Top of PROVIDED ENTRIES

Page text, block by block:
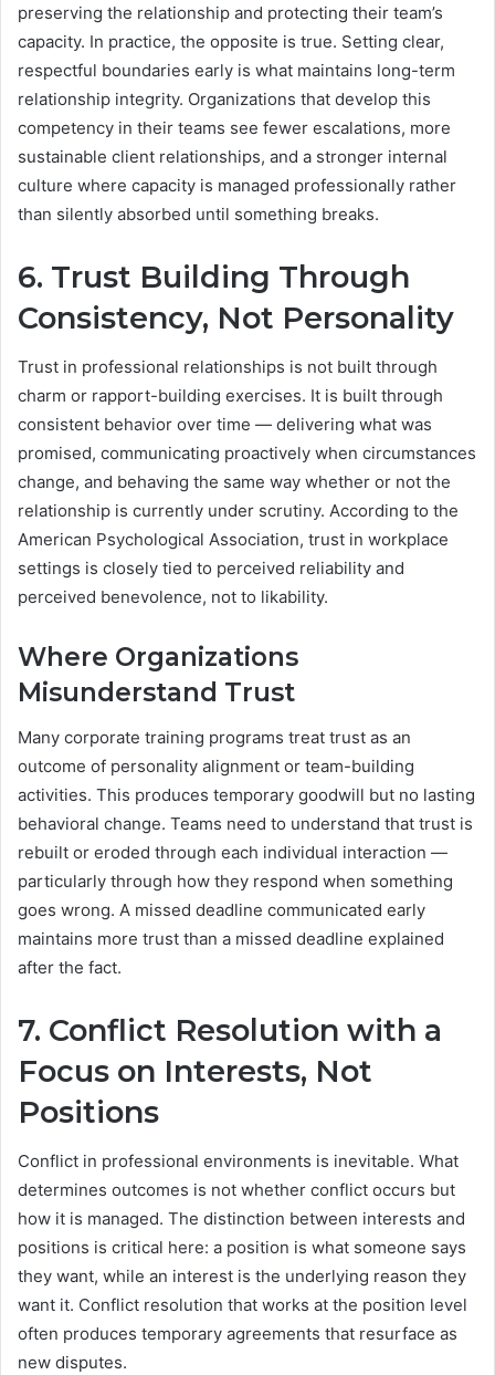
preserving the relationship and protecting their team’s
capacity. In practice, the opposite is true. Setting clear,
respectful boundaries early is what maintains long-term
relationship integrity. Organizations that develop this
competency in their teams see fewer escalations, more
sustainable client relationships, and a stronger internal
culture where capacity is managed professionally rather
than silently absorbed until something breaks.
6. Trust Building Through
Consistency, Not Personality
Trust in professional relationships is not built through
charm or rapport-building exercises. It is built through
consistent behavior over time — delivering what was
promised, communicating proactively when circumstances
change, and behaving the same way whether or not the
relationship is currently under scrutiny. According to the
American Psychological Association, trust in workplace
settings is closely tied to perceived reliability and
perceived benevolence, not to likability.
Where Organizations
Misunderstand Trust
Many corporate training programs treat trust as an
outcome of personality alignment or team-building
activities. This produces temporary goodwill but no lasting
behavioral change. Teams need to understand that trust is
rebuilt or eroded through each individual interaction —
particularly through how they respond when something
goes wrong. A missed deadline communicated early
maintains more trust than a missed deadline explained
after the fact.
7. Conflict Resolution with a
Focus on Interests, Not
Positions
Conflict in professional environments is inevitable. What
determines outcomes is not whether conflict occurs but
how it is managed. The distinction between interests and
positions is critical here: a position is what someone says
they want, while an interest is the underlying reason they
want it. Conflict resolution that works at the position level
often produces temporary agreements that resurface as
new disputes.

Bottom of PROVIDED ENTRIES

◆ YOUR TASK
Repeat the listing in full and exactly. Leave any pictures out.

◆ RESPONSE FOR THIS EXERCISE
Page text, block by block:
preserving the relationship and protecting their team’s
capacity. In practice, the opposite is true. Setting clear,
respectful boundaries early is what maintains long-term
relationship integrity. Organizations that develop this
competency in their teams see fewer escalations, more
sustainable client relationships, and a stronger internal
culture where capacity is managed professionally rather
than silently absorbed until something breaks.
6. Trust Building Through
Consistency, Not Personality
Trust in professional relationships is not built through
charm or rapport-building exercises. It is built through
consistent behavior over time — delivering what was
promised, communicating proactively when circumstances
change, and behaving the same way whether or not the
relationship is currently under scrutiny. According to the
American Psychological Association, trust in workplace
settings is closely tied to perceived reliability and
perceived benevolence, not to likability.
Where Organizations
Misunderstand Trust
Many corporate training programs treat trust as an
outcome of personality alignment or team-building
activities. This produces temporary goodwill but no lasting
behavioral change. Teams need to understand that trust is
rebuilt or eroded through each individual interaction —
particularly through how they respond when something
goes wrong. A missed deadline communicated early
maintains more trust than a missed deadline explained
after the fact.
7. Conflict Resolution with a
Focus on Interests, Not
Positions
Conflict in professional environments is inevitable. What
determines outcomes is not whether conflict occurs but
how it is managed. The distinction between interests and
positions is critical here: a position is what someone says
they want, while an interest is the underlying reason they
want it. Conflict resolution that works at the position level
often produces temporary agreements that resurface as
new disputes.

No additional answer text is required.